Checkpointing is a process by which readers mark or commit their position within a partition event sequence. Checkpointing is the responsibility of the consumer and occurs on a per-partition basis within a consumer group. This responsibility means that for each consumer group, each partition reader must keep track of its current position in the event stream, and can inform the service when it considers the data stream complete.
If a reader disconnects from a partition, when it reconnects it begins reading at the checkpoint that was previously submitted by the last reader of that partition in that consumer group. When the reader connects, it passes this offset to the event hub to specify the location at which to start reading.
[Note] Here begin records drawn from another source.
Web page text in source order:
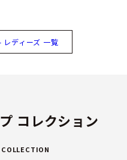
レディーズ 一覧
コレクション
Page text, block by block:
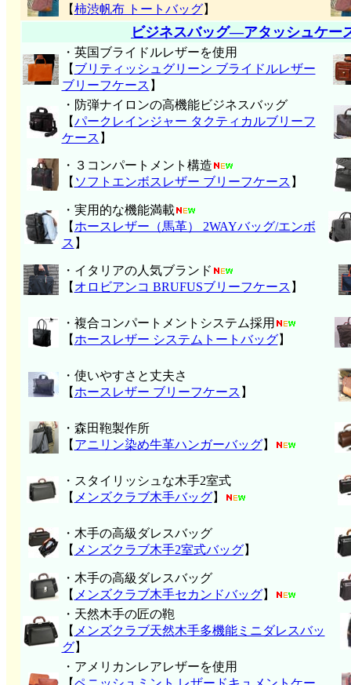
【柿渋帆布 トートバッグ】
ビジネスバッグ―アタッシュケー
・英国ブライドルレザーを使用
【 ブリティッシュグリーン ブライドルレザー
ブリーフケース 】
・防弾ナイロンの高機能ビジネスバッグ
【パークレインジャー タクティカルブリーフ
ケース 】
・３コンパートメント構造
【 ソフトエンボスレザー ブリーフケース 】
・実用的な機能満載
【 ホースレザー（馬革） 2WAYバッグ/エンボ
ス 】
・イタリアの人気ブランド
【 オロビアンコ BRUFUSブリーフケース 】
・複合コンパートメントシステム採用
【 ホースレザー システムトートバッグ】
・使いやすさと丈夫さ
【 ホースレザー ブリーフケース 】
・森田鞄製作所
【 アニリン染め牛革ハンガーバッグ】
・スタイリッシュな木手2室式
【 メンズクラブ木手バッグ】
・木手の高級ダレスバッグ
【 メンズクラブ木手2室式バッグ】
・木手の高級ダレスバッグ
【 メンズクラブ木手セカンドバッグ】
・天然木手の匠の鞄
【 メンズクラブ天然木手多機能ミニダレスバッ
グ】
・アメリカンレアレザーを使用
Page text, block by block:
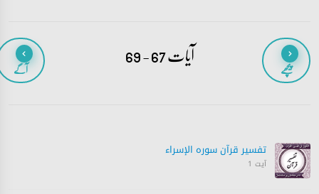
پیچھے آیات 67 - 69 آگے
تفسیر قرآن سورہ ‎الإسراء
آیت 1
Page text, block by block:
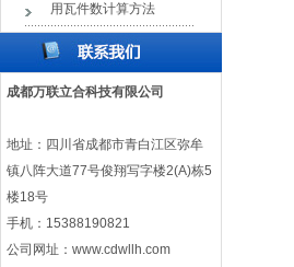
用瓦件数计算方法
成都万联立合科技有限公司
地址：四川省成都市青白江区弥牟
镇八阵大道77号俊翔写字楼2(A)栋5
楼18号
手机：15388190821
公司网址： www.cdwllh.com
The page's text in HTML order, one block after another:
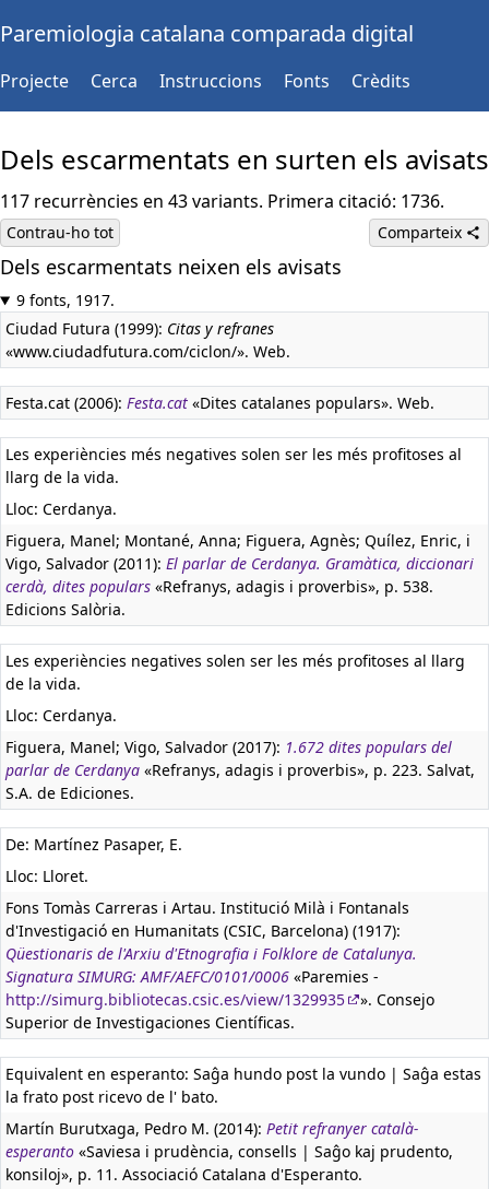
Paremiologia catalana comparada digital
Projecte Cerca Instruccions Fonts Crèdits
Dels escarmentats en surten els avisats
117 recurrències en 43 variants. Primera citació: 1736.
Contrau-ho tot Comparteix
Castellà:De los escarmentados nacen (o salen) los
Llatí:Malo accepto stultus sapit
Dels escarmentats neixen els avisats
9 fonts, 1917.
Ciudad Futura (1999): Citas y refranes
«www.ciudadfutura.com/ciclon/». Web.
Festa.cat (2006): Festa.cat «Dites catalanes populars». Web.
Les experiències més negatives solen ser les més profitoses al
llarg de la vida.
Lloc: Cerdanya.
Figuera, Manel; Montané, Anna; Figuera, Agnès; Quílez, Enric, i
Vigo, Salvador (2011): El parlar de Cerdanya. Gramàtica, diccionari
cerdà, dites populars «Refranys, adagis i proverbis», p. 538.
Edicions Salòria.
Les experiències negatives solen ser les més profitoses al llarg
de la vida.
Lloc: Cerdanya.
Figuera, Manel; Vigo, Salvador (2017): 1.672 dites populars del
parlar de Cerdanya «Refranys, adagis i proverbis», p. 223. Salvat,
S.A. de Ediciones.
De: Martínez Pasaper, E.
Lloc: Lloret.
Fons Tomàs Carreras i Artau. Institució Milà i Fontanals
d'Investigació en Humanitats (CSIC, Barcelona) (1917):
Qüestionaris de l'Arxiu d'Etnografia i Folklore de Catalunya.
Signatura SIMURG: AMF/AEFC/0101/0006 «Paremies -
http://simurg.bibliotecas.csic.es/view/1329935
». Consejo
Superior de Investigaciones Científicas.
Equivalent en esperanto: Saĝa hundo post la vundo | Saĝa estas
la frato post ricevo de l' bato.
Martín Burutxaga, Pedro M. (2014): Petit refranyer català-
esperanto «Saviesa i prudència, consells | Saĝo kaj prudento,
konsiloj», p. 11. Associació Catalana d'Esperanto.
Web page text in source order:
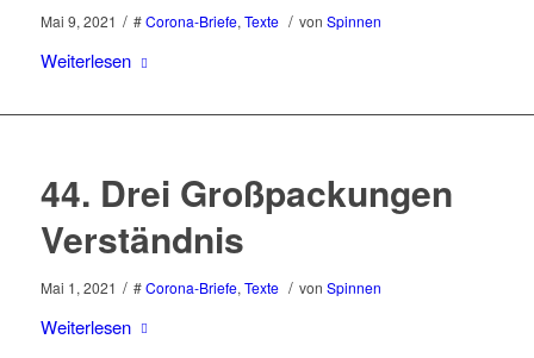
Mai 9, 2021 / #Corona-Briefe, Texte / von Spinnen
Weiterlesen
44. Drei Großpackungen
Verständnis
Mai 1, 2021 / #Corona-Briefe, Texte / von Spinnen
Weiterlesen

In this way, you can use checkpointing to both mark events as “complete” by downstream applications, and to provide resiliency if a failover between readers running on different machines occurs. It is possible to return to older data by specifying a lower offset from this checkpointing process. Through this mechanism, checkpointing enables both failover resiliency and event stream replay.
Common consumer tasks
All Event Hubs consumers connect via an AMQP 1.0 session, a state-aware bidirectional communication channel. Each partition has an AMQP 1.0 session that facilitates the transport of events segregated by partition.
Connect to a partition
When connecting to partitions, it is common practice to use a leasing mechanism to coordinate reader connections to specific partitions. This way, it is possible for every partition in a consumer group to have only one active reader. Checkpointing, leasing, and managing readers are simplified by using the EventProcessorHost class for .NET clients. The Event Processor Host is an intelligent consumer agent.
After an AMQP 1.0 session and link is opened for a specific partition, events are delivered to the AMQP 1.0 client by the Event Hubs service. This delivery mechanism enables higher throughput and lower latency than pull-based mechanisms such as HTTP GET. As events are sent to the client, each event data instance contains important metadata such as the offset and sequence number that are used to facilitate checkpointing on the event sequence.
It is your responsibility to manage the offset.
Event Hubs has a highly scalable parallel architecture and there are several key factors to consider when sizing and scaling.
The throughput capacity of Event Hubs is controlled by throughput units. Throughput units are pre-purchased units of capacity. A single throughput unit includes the following capacity:
Ingress: Up to 1 MB per second or 1000 events per second (whichever comes first)
Egress: Up to 2 MB per second
Beyond the capacity of the purchased throughput units, ingress is throttled and a ServerBusyException is returned. Egress does not produce throttling exceptions, but is still limited to the capacity of the purchased throughput units. If you receive publishing rate exceptions or are expecting to see higher egress, be sure to check how many throughput units you have purchased for the namespace. You can manage throughput units on the Scale blade of the namespaces in the Azure portal. You can also manage throughput units programmatically using the Event Hubs APIs.
Throughput units are billed per hour and are pre-purchased. Once purchased, throughput units are billed for a minimum of one hour. Up to 20 throughput units can be purchased for an Event Hubs namespace and are shared across all Event Hubs in the namespace.
More throughput units can be purchased in blocks of 20, up to 100 throughput units, by contacting Azure support. Beyond that, you can also purchase blocks of 100 throughput units.
We recommend that you balance throughput units and partitions to achieve optimal scale. A single partition has a maximum scale of one throughput unit. The number of throughput units should be less than or equal to the number of partitions in an event hub.